** Opening Information block **

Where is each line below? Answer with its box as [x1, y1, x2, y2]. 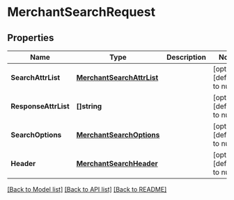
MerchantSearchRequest [7, 4, 155, 20]
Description [166, 53, 207, 62]
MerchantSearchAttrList [76, 73, 159, 82]
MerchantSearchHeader [76, 159, 158, 168]
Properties [7, 32, 54, 44]
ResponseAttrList [10, 101, 70, 111]
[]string [76, 101, 102, 111]
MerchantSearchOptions [76, 130, 160, 140]
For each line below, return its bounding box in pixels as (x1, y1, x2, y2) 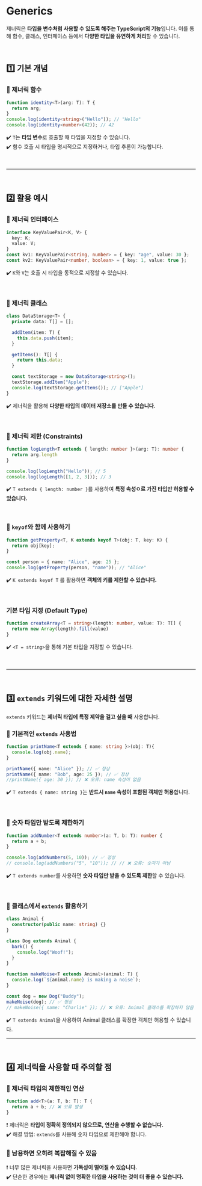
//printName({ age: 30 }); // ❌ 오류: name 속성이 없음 (6, 777, 141, 783)
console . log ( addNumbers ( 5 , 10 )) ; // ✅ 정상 (6, 854, 115, 861)
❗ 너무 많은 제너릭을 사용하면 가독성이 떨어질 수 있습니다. (6, 1164, 137, 1171)
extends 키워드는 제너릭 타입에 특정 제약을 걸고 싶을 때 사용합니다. (6, 713, 160, 720)
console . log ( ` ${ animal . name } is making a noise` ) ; (11, 977, 141, 983)
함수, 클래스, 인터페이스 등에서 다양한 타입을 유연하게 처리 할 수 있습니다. (12, 32, 180, 40)
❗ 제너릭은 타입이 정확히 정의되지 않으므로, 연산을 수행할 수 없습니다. (6, 1121, 164, 1128)
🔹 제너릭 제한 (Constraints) (6, 432, 83, 440)
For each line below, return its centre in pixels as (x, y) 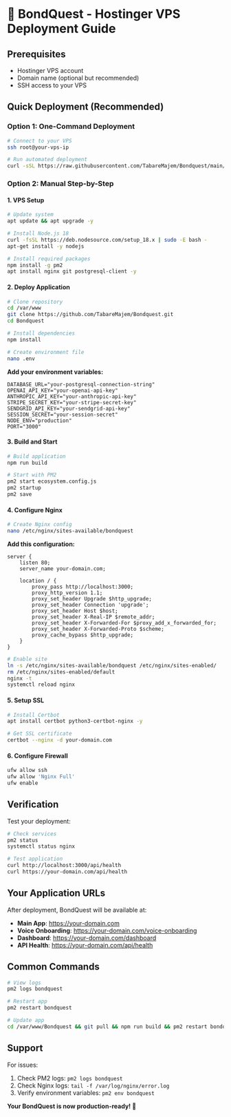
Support (25, 1048)
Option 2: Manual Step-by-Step (60, 184)
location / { (38, 581)
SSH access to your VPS (52, 85)
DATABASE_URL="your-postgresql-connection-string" (81, 384)
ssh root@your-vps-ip (38, 147)
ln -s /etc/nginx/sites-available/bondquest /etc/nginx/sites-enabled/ (112, 665)
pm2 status (23, 840)
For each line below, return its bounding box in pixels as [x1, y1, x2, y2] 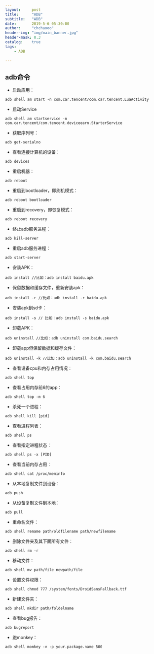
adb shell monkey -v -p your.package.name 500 [5, 645, 103, 650]
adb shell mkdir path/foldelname [5, 606, 74, 611]
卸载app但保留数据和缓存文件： [12, 345, 77, 351]
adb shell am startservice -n [5, 116, 68, 122]
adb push [5, 491, 23, 496]
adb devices [5, 159, 30, 164]
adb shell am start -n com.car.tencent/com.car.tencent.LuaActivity [5, 97, 149, 102]
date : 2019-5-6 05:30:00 [5, 21, 70, 26]
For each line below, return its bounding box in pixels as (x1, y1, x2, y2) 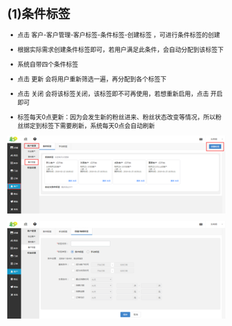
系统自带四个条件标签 (17, 60, 78, 68)
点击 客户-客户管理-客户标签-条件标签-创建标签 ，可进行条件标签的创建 (17, 30, 220, 39)
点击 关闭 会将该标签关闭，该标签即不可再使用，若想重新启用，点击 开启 (17, 89, 223, 98)
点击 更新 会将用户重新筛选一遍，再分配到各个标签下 (17, 74, 167, 83)
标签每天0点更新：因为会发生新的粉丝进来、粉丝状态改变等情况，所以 (17, 112, 216, 121)
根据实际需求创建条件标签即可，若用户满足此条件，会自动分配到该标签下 (17, 45, 224, 53)
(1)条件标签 (7, 6, 71, 22)
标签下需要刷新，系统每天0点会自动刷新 (41, 121, 155, 129)
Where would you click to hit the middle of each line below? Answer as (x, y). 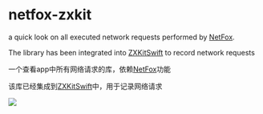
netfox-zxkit (50, 15)
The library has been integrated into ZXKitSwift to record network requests (131, 52)
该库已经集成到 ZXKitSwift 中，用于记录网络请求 (85, 86)
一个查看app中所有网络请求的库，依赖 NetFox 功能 (89, 69)
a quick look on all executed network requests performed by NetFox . (121, 37)
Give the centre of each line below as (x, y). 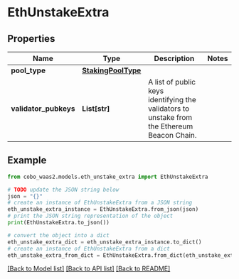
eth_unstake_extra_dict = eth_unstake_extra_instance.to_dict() (105, 242)
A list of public (172, 82)
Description (174, 59)
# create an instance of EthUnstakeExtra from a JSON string (100, 203)
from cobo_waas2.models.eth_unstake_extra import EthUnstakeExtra (108, 177)
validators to (169, 109)
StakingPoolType (111, 70)
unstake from (170, 117)
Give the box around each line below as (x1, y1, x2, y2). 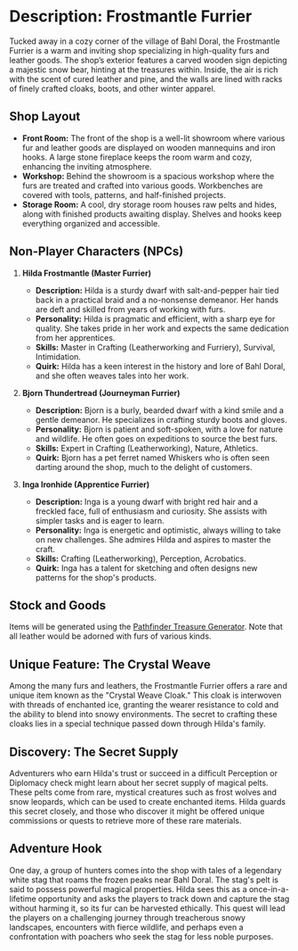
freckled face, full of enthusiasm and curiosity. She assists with (35, 506, 268, 517)
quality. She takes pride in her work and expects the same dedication (35, 323, 289, 334)
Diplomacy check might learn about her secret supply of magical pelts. (9, 778, 269, 788)
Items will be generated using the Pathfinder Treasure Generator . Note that (9, 622, 283, 633)
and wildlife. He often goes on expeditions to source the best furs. (35, 433, 278, 443)
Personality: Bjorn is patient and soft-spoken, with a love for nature (35, 424, 284, 434)
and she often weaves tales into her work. (35, 370, 189, 381)
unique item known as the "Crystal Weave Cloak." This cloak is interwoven (9, 690, 282, 701)

** Closing Information block **

> [Aim of the task]:
Return every line from the entries above that includes the word "있습니다".

> [Written answer]:
❗ 너무 많은 제너릭을 사용하면 가독성이 떨어질 수 있습니다. (6, 1164, 137, 1171)
함수, 클래스, 인터페이스 등에서 다양한 타입을 유연하게 처리 할 수 있습니다. (12, 32, 180, 40)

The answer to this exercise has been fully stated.